У Аларчина моста встретил Валю-фотографа, перекинулся с ним парой фраз, разошлись. На подходе к Офицерской улице столкнулся с Ладыкой, книжным графиком, пока шел обратно к Театральной площади, увидел еще трех знакомых. Обитатели художественных мастерских, каких насчитывалось немало в этом районе, дружно выбрали для прогулок самую мерзопакостную погоду, или понедельник был виной, напомнив о несовершенстве мира и вызвав желание сделать еще хуже хотя бы себе, если нельзя другому. На горбатом Ново-Никольском мосту у Никольского собора состоялась малопрогнозируемая встреча с соседом Володей, бледным членом общины. Тот клонился к ограде, повторяя изгибы чугунного морского конька, проживающего на фонаре моста. Бледнее обычного, помятей возможного, Володя пытался прикоснуться лбом к чугунным перилам, уверенно приближался к цели и достиг бы ее, если бы не Николай.

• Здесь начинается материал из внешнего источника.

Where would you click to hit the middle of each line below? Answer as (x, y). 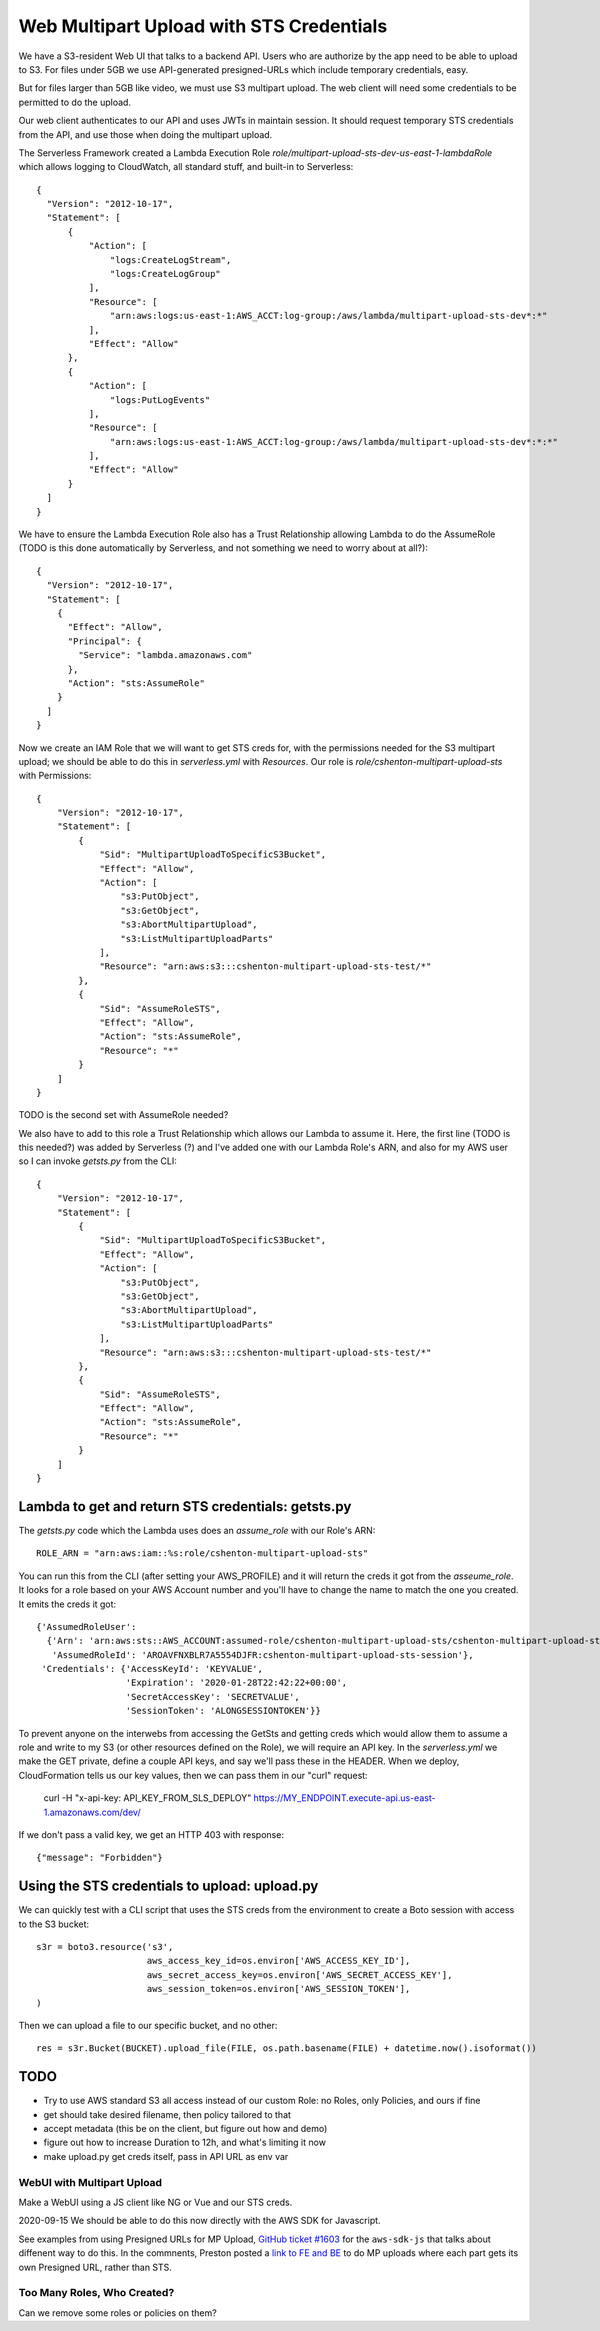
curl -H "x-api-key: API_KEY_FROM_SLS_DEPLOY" (147, 1798)
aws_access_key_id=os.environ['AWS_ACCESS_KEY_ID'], (278, 1961)
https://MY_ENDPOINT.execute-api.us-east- (344, 1798)
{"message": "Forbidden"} (100, 1858)
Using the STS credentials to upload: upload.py (168, 1886)
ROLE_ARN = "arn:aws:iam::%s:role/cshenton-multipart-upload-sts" (202, 1553)
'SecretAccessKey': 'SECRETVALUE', (212, 1696)
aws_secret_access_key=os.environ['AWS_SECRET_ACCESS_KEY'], (299, 1974)

— Какие люди, в какое время! Еще и двенадцати нет, — пушка не стреляла. Не спится? Казенная водка плохо пошла по организму?

Сосед не улыбнулся, жалобно взглянул и опустил глаза. Ресницы у него дрожали, как у гимназистки, под левым глазом переливался фингал нечетких очертаний. Николаю стало неловко: человек болеет, а он с шутками, потому предложил настоящую помощь, чего обычно не делал.

— Поправиться хочешь? Я спонсирую, держи на пиво.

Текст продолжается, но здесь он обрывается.